O benefício abrange pretos, pardos, indígenas,
pessoas com deficiência, as que tenham cursado integralmente o ensino médio em
escolas públicas e estudantes de famílias com rendimento igual ou inferior ao
salário mínimo. É nela sutil a concepção de que cor e raça são deficiências.
Uma lei feita por gente que não conhece o que é a realidade social brasileira.
No fundo, para consertar uma sociedade
deformada por descabidos privilégios sociais de alguns, o Congresso oficializou
um sistema de privilégios compensatórios que confirmaram o privilégio estamental
como fundamento da sociedade brasileira ainda nos dias de hoje. O que indica
que estamos no beco sem saída de estruturas sociais do passado. O regime de
cotas não nos liberta desse passado, embora faça justiça tópica a uma parte dos
desvalidos.
Na movimentação que se abriu, em vez de uma
avaliação objetiva das consequências positivas ou negativas do regime de cotas,
os favoráveis e os contrários dividem-se. Na direita, quanto a suprimi-lo, no
espírito das iniquidades do neoliberalismo, de quem pode mais chora menos.
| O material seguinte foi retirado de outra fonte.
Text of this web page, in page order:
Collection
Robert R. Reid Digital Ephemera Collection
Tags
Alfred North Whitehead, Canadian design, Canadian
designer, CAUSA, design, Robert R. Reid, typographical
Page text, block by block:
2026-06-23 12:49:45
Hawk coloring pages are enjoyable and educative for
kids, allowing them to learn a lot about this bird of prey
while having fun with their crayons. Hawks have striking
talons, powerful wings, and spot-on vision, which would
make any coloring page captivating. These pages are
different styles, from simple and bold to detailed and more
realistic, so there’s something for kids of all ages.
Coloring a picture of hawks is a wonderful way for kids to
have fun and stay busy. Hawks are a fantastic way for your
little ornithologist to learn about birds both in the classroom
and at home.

Na esquerda, a proposta mais radical é a de
estendê-lo por mais meio século, na suposição imobilista e antidialética de que
a sociedade não muda. O que nega o pressuposto da própria política de cotas,
que é o de que com ela a sociedade muda e já não mais precisa de privilégios
estamentais para ser justa. O que foi ponderado pelo ministro relator do
processo no STF, Ricardo Lewandowski.
Uma questão que a adoção das cotas não
levou em conta é a de que esse regime deveria ter sido adotado em nome de uma
demanda própria da universidade. A do seu direito e da sua obrigação de
recrutar, em todas as categorias sociais e raciais, pessoas capacitadas e de
grande potencial para a formação universitária nas diferentes áreas de
conhecimento.
Em todas há jovens que se tivessem a
oportunidade de uma ressocialização para as altas solicitações da formação
universitária poderiam se tornar grandes profissionais e cientistas em
benefício da sociedade e da ciência e, só em decorrência, em benefício próprio.
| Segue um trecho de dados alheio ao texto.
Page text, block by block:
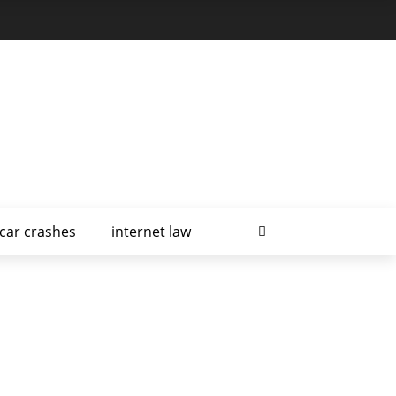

*José de Souza Martins é sociólogo. Professor Emérito da Faculdade de Filosofia da USP. Professor da Cátedra Simón Bolivar, da Universidade de Cambridge, e fellow de Trinity Hall (1993-94). Pesquisador Emérito do CNPq. Membro da Academia Paulista de Letras. Entre outros livros, é autor de "Sociologia do desconhecimento ensaios sobre a incerteza do instante" (Editora Unesp, 2021).